Destaque-se, ainda, que na hipótese em discussão se tem, induvidosamente, um contrato de adesão, para o qual se impõe, conforme art. 54, §§ 3º e 4º do CDC, que seja redigido em termos claros e ostensivos, destacando as cláusulas que imponham limitações aos direitos dos consumidores.

Isso significa que, em se tratando de um serviço de entrega em domicílio, se nada for informado ao consumidor acerca do local da entrega, a interpretação deve ser a mais favorável ao consumidor, isto é, de que ela deve ser feita na porta dele, especialmente levando em consideração que a função desses aplicativos é oferecer a máxima comodidade ao cliente. Com efeito, eventual limitação a esse direito, como a obrigação de o consumidor ter que descer até a portaria para pegar o produto, deve ser informada de modo prévio e destacado. Assim sendo feito, não pode o consumidor exigir que seja feita a entrega daquela forma.

De tudo o que foi dito podemos concluir que: (i) há entre aquele que adquire o bem por meio desses aplicativos, o provedor do aplicativo, o comerciante e o entregador, uma relação de consumo; (ii) essa relação de consumo deve observar as disposições do Código de Defesa do Consumidor que prevê como direito básico do consumidor a informação e, consequentemente, impõe aos fornecedores o dever de informar; (iii) em se tratando de um serviço de delivery que se propõe a oferecer ao consumidor a maior comodidade possível, a presunção é de que as entregas serão feitas na porta de casa ou do trabalho do consumidor; (iv) na hipótese de limitação a esse direito, deve o fornecedor informar previamente, e de modo destacado, possibilitando ao consumidor decidir se quer, ou não, receber a entrega por meio daquele entregador; e (v) uma vez não cumprida essa obrigação, ter-se-á o inadimplemento contratual, o qual só será afastado se o entregador provar alguma causa excludente, como nos casos dos condomínios que proíbem que entregadores subam nos apartamentos ou salas comerciais.

Como conclusão, devemos observar que a questão é extremamente sensível. Não desconhecemos o fato de que a imensa maioria dos entregadores se encontram, também, em uma situação de vulnerabilidade, dependendo deste trabalho para sobreviver, sendo certo, ainda, que sua remuneração é baixíssima. No entanto, ao ingressar nesse ramo de atividade, ele deve ter a consciência de que está integrando uma cadeia de fornecimento, em que do outro lado há um consumidor, na maioria das vezes também vulnerável (imagine-se um idoso que se vê obrigado a sair de seu apartamento para ir buscar sua refeição), e que, portanto, deve se sujeitar às disposições do Código de Defesa do Consumidor.
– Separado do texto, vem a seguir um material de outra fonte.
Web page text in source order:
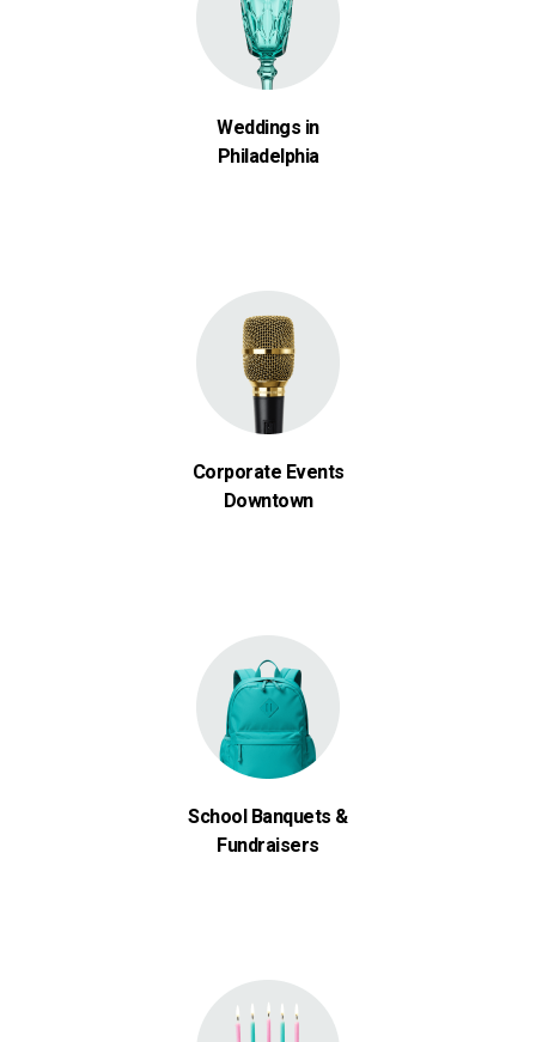
Weddings in
Philadelphia
Corporate Events
Downtown
School Banquets &
Fundraisers
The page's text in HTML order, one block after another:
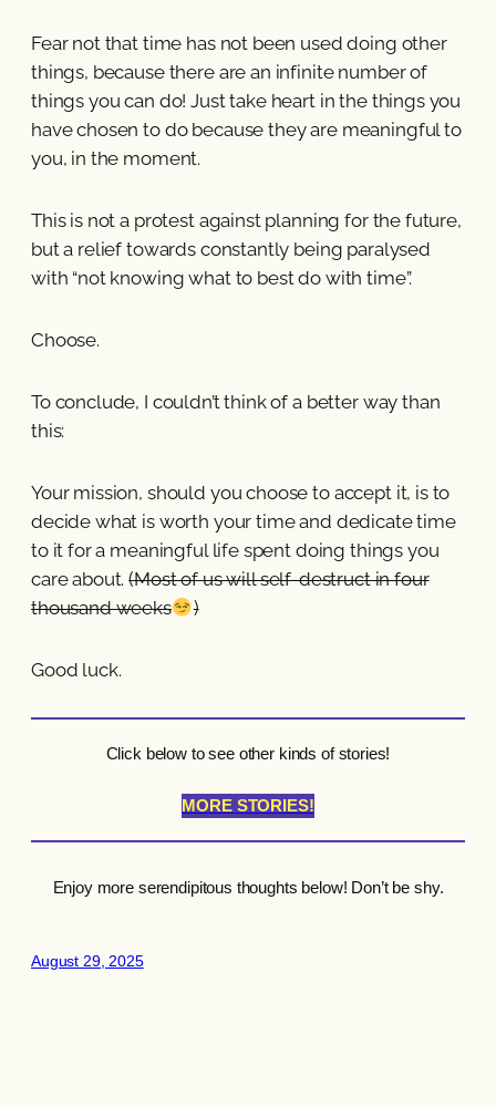
Fear not that time has not been used doing other
things, because there are an infinite number of
things you can do! Just take heart in the things you
have chosen to do because they are meaningful to
you, in the moment.
This is not a protest against planning for the future,
but a relief towards constantly being paralysed
with “not knowing what to best do with time”.
Choose.
To conclude, I couldn’t think of a better way than
this:
Your mission, should you choose to accept it, is to
decide what is worth your time and dedicate time
to it for a meaningful life spent doing things you
care about.(Most of us will self-destruct in four
thousand weeks
)
Good luck.
Click below to see other kinds of stories!
MORE STORIES!
Enjoy more serendipitous thoughts below! Don’t be shy.
August 29, 2025
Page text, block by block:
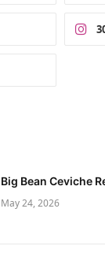
Big Bean Ceviche
May 24, 2026
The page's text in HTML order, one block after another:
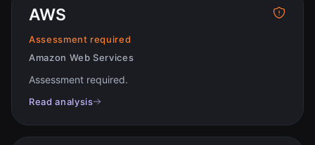
AWS
Assessment required
Amazon Web Services
Assessment required.
Read analysis
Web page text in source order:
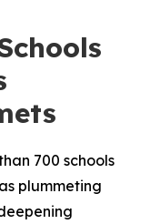
700 schools
plummeting

Por isso, cremos no equilíbrio dessa relação. Ao entregador não pode ser imposta a obrigação de ir até a porta do consumidor para fazer a entrega. Mas, por outro lado, para que ele não seja obrigado a fazê-lo, ele precisa informar previamente de modo claro, preciso e, sobretudo, transparente. Esse é o dever que se impõe pela boa-fé.